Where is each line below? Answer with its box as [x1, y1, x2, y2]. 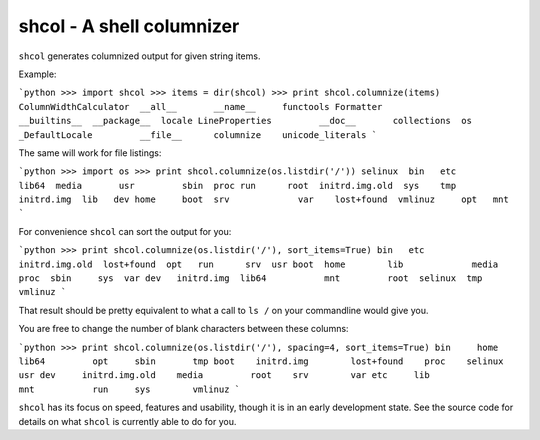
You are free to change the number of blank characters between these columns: [18, 323, 349, 335]
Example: [18, 68, 57, 80]
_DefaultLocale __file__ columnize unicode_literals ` [18, 129, 378, 140]
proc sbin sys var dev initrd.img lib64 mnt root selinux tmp [18, 273, 483, 284]
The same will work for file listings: [18, 146, 162, 159]
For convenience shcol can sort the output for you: [18, 225, 232, 237]
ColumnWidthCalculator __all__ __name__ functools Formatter [18, 101, 383, 112]
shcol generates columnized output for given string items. [18, 50, 261, 62]
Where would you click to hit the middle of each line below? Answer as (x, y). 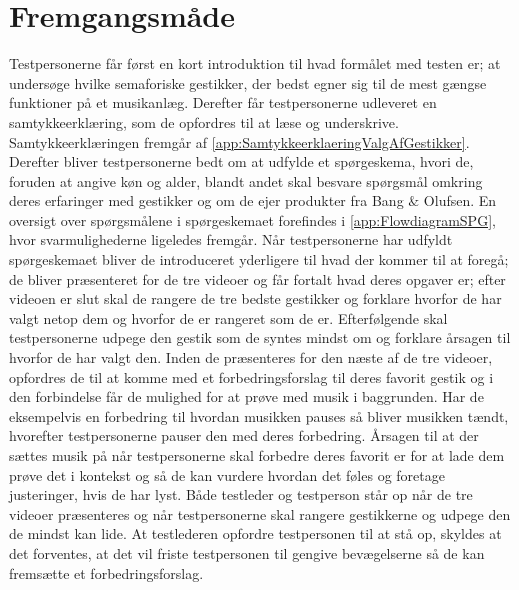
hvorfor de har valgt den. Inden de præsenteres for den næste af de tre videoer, (251, 357)
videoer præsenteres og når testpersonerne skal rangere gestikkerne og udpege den (260, 513)
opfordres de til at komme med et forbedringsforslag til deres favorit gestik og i (251, 376)
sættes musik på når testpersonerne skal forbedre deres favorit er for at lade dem (257, 455)
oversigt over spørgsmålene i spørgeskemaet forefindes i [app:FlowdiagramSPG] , (252, 219)
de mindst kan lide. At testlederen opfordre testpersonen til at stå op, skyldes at (255, 533)
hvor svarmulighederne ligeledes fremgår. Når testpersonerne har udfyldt (231, 239)
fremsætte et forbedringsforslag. (106, 572)
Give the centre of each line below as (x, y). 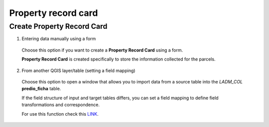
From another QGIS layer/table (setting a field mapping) (78, 70)
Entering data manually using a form (59, 39)
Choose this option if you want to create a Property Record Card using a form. (102, 50)
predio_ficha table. (41, 89)
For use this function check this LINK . (60, 114)
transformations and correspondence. (61, 105)
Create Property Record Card (58, 26)
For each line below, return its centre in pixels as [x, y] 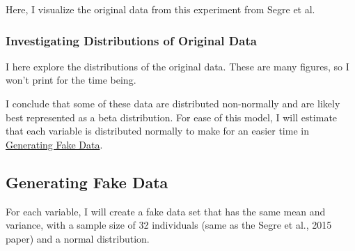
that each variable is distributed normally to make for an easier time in [157, 131]
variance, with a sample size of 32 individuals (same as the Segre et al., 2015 [169, 225]
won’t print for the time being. [71, 80]
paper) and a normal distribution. [78, 238]
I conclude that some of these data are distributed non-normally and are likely [173, 103]
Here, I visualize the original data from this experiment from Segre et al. [160, 9]
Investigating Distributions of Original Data [131, 40]
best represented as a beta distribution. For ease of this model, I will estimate [172, 117]
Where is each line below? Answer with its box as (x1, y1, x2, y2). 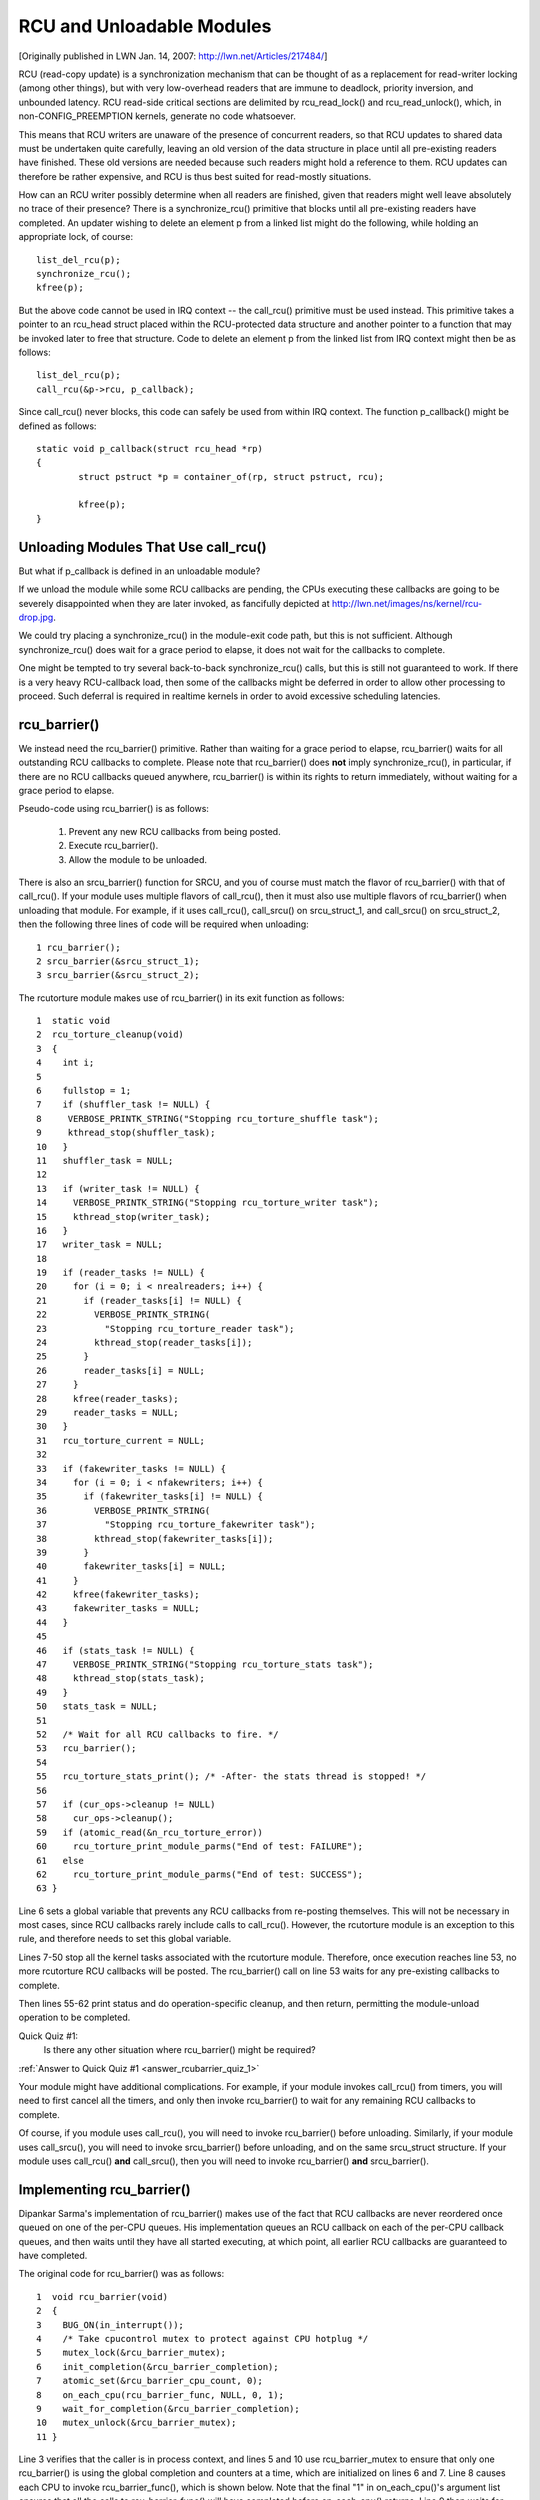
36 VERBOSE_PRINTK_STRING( (36, 1505, 211, 1516)
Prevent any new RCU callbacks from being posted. (68, 825, 281, 837)
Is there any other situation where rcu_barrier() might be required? (43, 2044, 316, 2056)
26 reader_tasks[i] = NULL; (36, 1365, 205, 1376)
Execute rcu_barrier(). (68, 840, 159, 852)
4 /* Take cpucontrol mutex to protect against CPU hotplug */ (36, 2333, 369, 2344)
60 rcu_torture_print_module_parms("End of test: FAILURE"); (36, 1841, 364, 1852)
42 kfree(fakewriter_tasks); (36, 1589, 200, 1600)
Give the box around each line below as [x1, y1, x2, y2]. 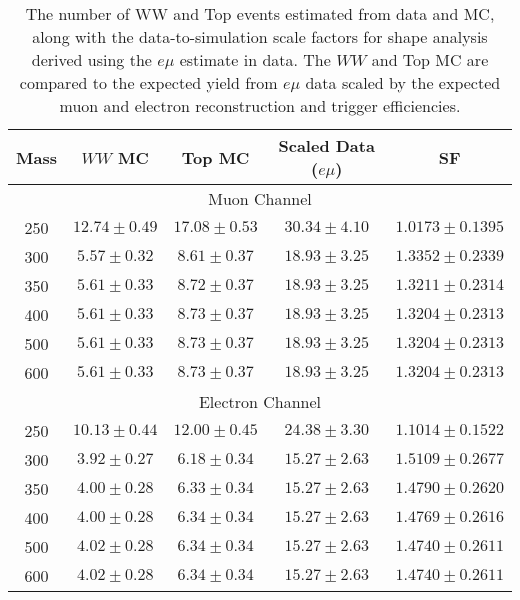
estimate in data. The [179, 48, 331, 71]
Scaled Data [278, 134, 375, 157]
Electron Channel [198, 390, 322, 413]
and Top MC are [371, 48, 489, 71]
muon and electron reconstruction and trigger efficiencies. [59, 94, 461, 117]
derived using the [31, 48, 152, 71]
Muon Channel [208, 187, 312, 210]
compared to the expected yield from [19, 71, 278, 94]
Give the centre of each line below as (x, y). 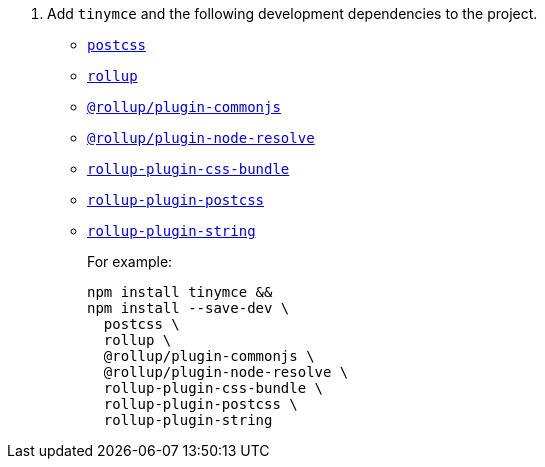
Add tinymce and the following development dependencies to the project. (292, 13)
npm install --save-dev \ (188, 308)
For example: (130, 261)
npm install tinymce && (180, 292)

- _WHAT NEEDS TO BE DONE_
Output all of the data exactly as it stands, minus any images.

- _SOLUTION TO THE PROBLEM_
Where is each line below? Answer with its box as [x1, y1, x2, y2]. 
You are free to change the number of blank characters between these columns: [18, 323, 349, 335]
Example: [18, 68, 57, 80]
_DefaultLocale __file__ columnize unicode_literals ` [18, 129, 378, 140]
proc sbin sys var dev initrd.img lib64 mnt root selinux tmp [18, 273, 483, 284]
The same will work for file listings: [18, 146, 162, 159]
For convenience shcol can sort the output for you: [18, 225, 232, 237]
ColumnWidthCalculator __all__ __name__ functools Formatter [18, 101, 383, 112]
shcol generates columnized output for given string items. [18, 50, 261, 62]
Where would you click to hit the middle of each line below? Answer as (x, y). 
hvorfor de har valgt den. Inden de præsenteres for den næste af de tre videoer, (251, 357)
videoer præsenteres og når testpersonerne skal rangere gestikkerne og udpege den (260, 513)
opfordres de til at komme med et forbedringsforslag til deres favorit gestik og i (251, 376)
sættes musik på når testpersonerne skal forbedre deres favorit er for at lade dem (257, 455)
oversigt over spørgsmålene i spørgeskemaet forefindes i [app:FlowdiagramSPG] , (252, 219)
de mindst kan lide. At testlederen opfordre testpersonen til at stå op, skyldes at (255, 533)
hvor svarmulighederne ligeledes fremgår. Når testpersonerne har udfyldt (231, 239)
fremsætte et forbedringsforslag. (106, 572)
Give the centre of each line below as (x, y). 
From another QGIS layer/table (setting a field mapping) (78, 70)
Entering data manually using a form (59, 39)
Choose this option if you want to create a Property Record Card using a form. (102, 50)
predio_ficha table. (41, 89)
For use this function check this LINK . (60, 114)
transformations and correspondence. (61, 105)
Create Property Record Card (58, 26)
For each line below, return its centre in pixels as [x, y] 
that each variable is distributed normally to make for an easier time in [157, 131]
variance, with a sample size of 32 individuals (same as the Segre et al., 2015 [169, 225]
won’t print for the time being. [71, 80]
paper) and a normal distribution. [78, 238]
I conclude that some of these data are distributed non-normally and are likely [173, 103]
Here, I visualize the original data from this experiment from Segre et al. [160, 9]
Investigating Distributions of Original Data [131, 40]
best represented as a beta distribution. For ease of this model, I will estimate [172, 117]
Where is each line below? Answer with its box as (x1, y1, x2, y2). 
36 VERBOSE_PRINTK_STRING( (36, 1505, 211, 1516)
Prevent any new RCU callbacks from being posted. (68, 825, 281, 837)
Is there any other situation where rcu_barrier() might be required? (43, 2044, 316, 2056)
26 reader_tasks[i] = NULL; (36, 1365, 205, 1376)
Execute rcu_barrier(). (68, 840, 159, 852)
4 /* Take cpucontrol mutex to protect against CPU hotplug */ (36, 2333, 369, 2344)
60 rcu_torture_print_module_parms("End of test: FAILURE"); (36, 1841, 364, 1852)
42 kfree(fakewriter_tasks); (36, 1589, 200, 1600)
Give the box around each line below as [x1, y1, x2, y2]. 
estimate in data. The [179, 48, 331, 71]
Scaled Data [278, 134, 375, 157]
Electron Channel [198, 390, 322, 413]
and Top MC are [371, 48, 489, 71]
muon and electron reconstruction and trigger efficiencies. [59, 94, 461, 117]
derived using the [31, 48, 152, 71]
Muon Channel [208, 187, 312, 210]
compared to the expected yield from [19, 71, 278, 94]
Give the centre of each line below as (x, y). 
Add tinymce and the following development dependencies to the project. (292, 13)
npm install --save-dev \ (188, 308)
For example: (130, 261)
npm install tinymce && (180, 292)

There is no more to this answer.